A history of the sprawling personality clashes over RSS


Use the direct boingboing one; feedburner was originally a combination CDN and Ad-management service (it would inject ads into your RSS feeds for you so you could monetize them). There are a couple of good histories of feedburner if you google for 'em.


I’m old and live on an RSS app so what do I know.
But I’m curious: What does this “killing” RSS mean? Obviously the format and apps are still around. Does it mean that RSS was expected to be Google or Facebook huge and instead are like a niche? And if it’s only a niche, what’s wrong with that? Is the niche too small to survive, or does the format and related services remain viable?
I’m very confused.


The public of BoingBoing is probably not very representative of the wider web, but add me to the list of people still using RSS.

My reader of choice is the Old Reader, a simplified Google Reader clone.


Basically when Google Reader was dropped by Google, the number of sites offering their content through RSS has slowly but steadily dropped.


I get my BB fix daily via RSS in Thunderbird. AFAIK, there is no intermediary there. Right?

If I want to watch a video posted, TB doesn’t display it, but clicking the link takes me to the BB post in Firefox. So again, no intermediaries, right?


Now I’m more confused. I use Feedly and for some sites, I use the main URL, not a feed URL. So again, what’s the actual problem?


As @WimBonner mentions above, sites with an RSS will have that tagged in their header. I imagine Feedly just picks up that tag when you point directly at the main URL.

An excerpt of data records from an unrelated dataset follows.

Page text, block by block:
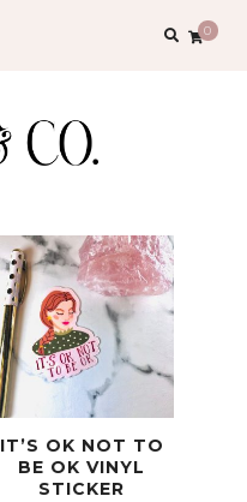
0
IT’S OK NOT TO
BE OK VINYL
STICKER
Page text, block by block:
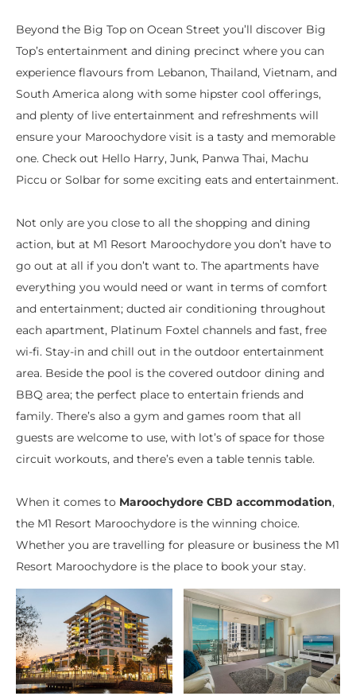
Beyond the Big Top on Ocean Street you’ll discover Big
Top’s entertainment and dining precinct where you can
experience flavours from Lebanon, Thailand, Vietnam, and
South America along with some hipster cool offerings,
and plenty of live entertainment and refreshments will
ensure your Maroochydore visit is a tasty and memorable
one. Check out Hello Harry, Junk, Panwa Thai, Machu
Piccu or Solbar for some exciting eats and entertainment.
Not only are you close to all the shopping and dining
action, but at M1 Resort Maroochydore you don’t have to
go out at all if you don’t want to. The apartments have
everything you would need or want in terms of comfort
and entertainment; ducted air conditioning throughout
each apartment, Platinum Foxtel channels and fast, free
wi-fi. Stay-in and chill out in the outdoor entertainment
area. Beside the pool is the covered outdoor dining and
BBQ area; the perfect place to entertain friends and
family. There’s also a gym and games room that all
guests are welcome to use, with lot’s of space for those
circuit workouts, and there’s even a table tennis table.
When it comes to Maroochydore CBD accommodation,
the M1 Resort Maroochydore is the winning choice.
Whether you are travelling for pleasure or business the M1
Resort Maroochydore is the place to book your stay.
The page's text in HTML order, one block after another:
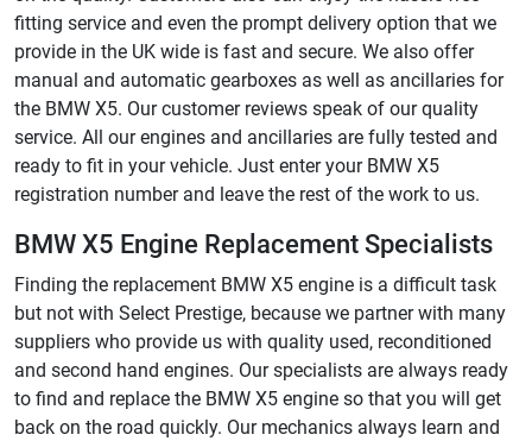
fitting service and even the prompt delivery option that we
provide in the UK wide is fast and secure. We also offer
manual and automatic gearboxes as well as ancillaries for
the BMW X5. Our customer reviews speak of our quality
service. All our engines and ancillaries are fully tested and
ready to fit in your vehicle. Just enter your BMW X5
registration number and leave the rest of the work to us.
BMW X5 Engine Replacement Specialists
Finding the replacement BMW X5 engine is a difficult task
but not with Select Prestige, because we partner with many
suppliers who provide us with quality used, reconditioned
and second hand engines. Our specialists are always ready
to find and replace the BMW X5 engine so that you will get
back on the road quickly. Our mechanics always learn and
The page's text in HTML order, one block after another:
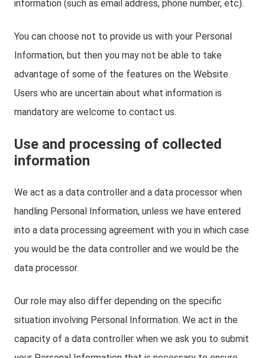
information (such as email address, phone number, etc).
You can choose not to provide us with your Personal
Information, but then you may not be able to take
advantage of some of the features on the Website.
Users who are uncertain about what information is
mandatory are welcome to contact us.
Use and processing of collected
information
We act as a data controller and a data processor when
handling Personal Information, unless we have entered
into a data processing agreement with you in which case
you would be the data controller and we would be the
data processor.
Our role may also differ depending on the specific
situation involving Personal Information. We act in the
capacity of a data controller when we ask you to submit
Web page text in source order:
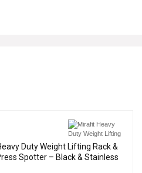
Duty Weight Lifting Rack &
Spotter – Black & Stainless
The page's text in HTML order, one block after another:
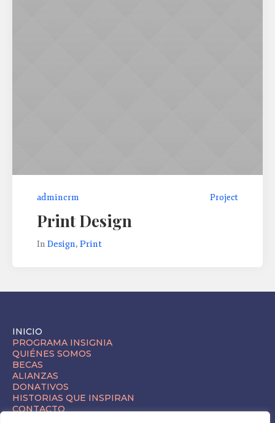
admincrm Project
Print Design
In Design, Print
INICIO
PROGRAMA INSIGNIA
QUIÉNES SOMOS
BECAS
ALIANZAS
DONATIVOS
HISTORIAS QUE INSPIRAN
CONTACTO
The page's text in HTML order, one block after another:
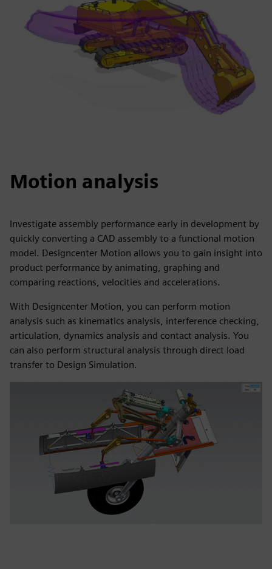
Motion analysis
Investigate assembly performance early in development by
quickly converting a CAD assembly to a functional motion
model. Designcenter Motion allows you to gain insight into
product performance by animating, graphing and
comparing reactions, velocities and accelerations.
With Designcenter Motion, you can perform motion
analysis such as kinematics analysis, interference checking,
articulation, dynamics analysis and contact analysis. You
can also perform structural analysis through direct load
transfer to Design Simulation.
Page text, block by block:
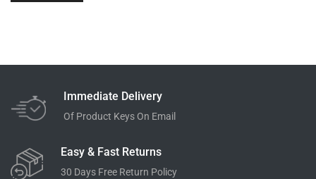
Immediate Delivery
Of Product Keys On Email
Easy & Fast Returns
30 Days Free Return Policy
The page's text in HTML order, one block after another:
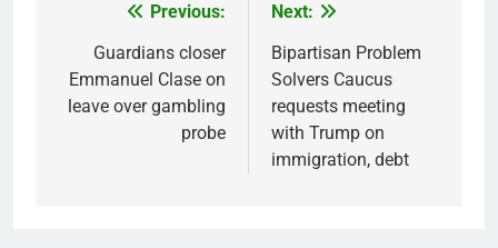
navigation
Previous:
Guardians closer
Emmanuel Clase on
leave over gambling
probe
Next:
Bipartisan Problem
Solvers Caucus
requests meeting
with Trump on
immigration, debt
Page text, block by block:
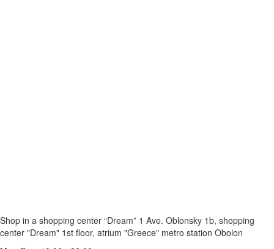
Shop in a shopping center “Dream” 1 Ave. Oblonsky 1b, shopping
center "Dream" 1st floor, atrium "Greece" metro station Obolon
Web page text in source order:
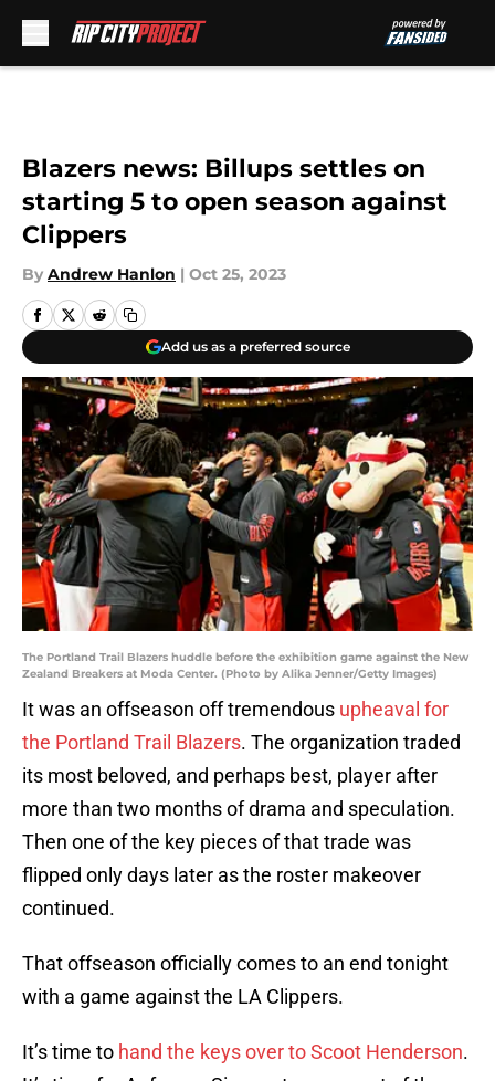
Blazers news: Billups settles on
starting 5 to open season against
Clippers
By Andrew Hanlon | Oct 25, 2023
Add us as a preferred source
The Portland Trail Blazers huddle before the exhibition game against the New
Zealand Breakers at Moda Center. (Photo by Alika Jenner/Getty Images)
It was an offseason off tremendous upheaval for
the Portland Trail Blazers. The organization traded
its most beloved, and perhaps best, player after
more than two months of drama and speculation.
Then one of the key pieces of that trade was
flipped only days later as the roster makeover
continued.
That offseason officially comes to an end tonight
with a game against the LA Clippers.
It’s time to hand the keys over to Scoot Henderson.
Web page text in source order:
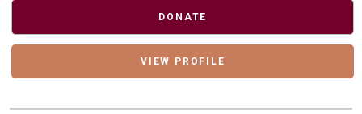
DONATE
VIEW PROFILE
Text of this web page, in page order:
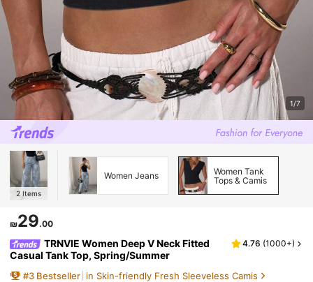
1/7
2 Items
Women Jeans
Women Tank
Tops & Camis
₪29.00
TRNVIE Women Deep V Neck Fitted
Casual Tank Top, Spring/Summer
4.76 (1000+)
#3 Bestseller in Skin-friendly Fresh Sleeveless Camis
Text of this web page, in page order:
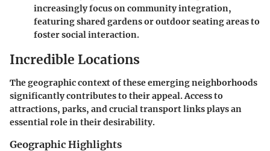
increasingly focus on community integration,
featuring shared gardens or outdoor seating areas to
foster social interaction.
Incredible Locations
The geographic context of these emerging neighborhoods
significantly contributes to their appeal. Access to
attractions, parks, and crucial transport links plays an
essential role in their desirability.
Geographic Highlights

For instance, if you look at the source on boingboing.net, you’ll see tags for both the main feed and comments feed:

<link rel="alternate" type="application/rss+xml" title="Boing Boing &raquo; Feed" href="https://boingboing.net/feed" />
<link rel="alternate" type="application/rss+xml" title="Boing Boing &raquo; Comments Feed" href="https://boingboing.net/comments/feed" />

(And count me as yet another RSS junkie and Feedly user.)


Why wait for sites to offer feeds? What I do is convert html pages to atom feeds.

This way I can use my feed reader to filter everything with a blacklist of regular expressions, then send the updates as e-mail messages. Doing this I don’t waste time with content I already know I don’t want to see, as it is all filtered automatically. Plus some keywords are highlighted to make it easier to eyeball some categories of content.

I can easily check 1000+ pages multiple times per day and not see a single advertising.

Companies don’t need to know what I like and what I don’t like. I do my own computing and don’t need their black box algorithms.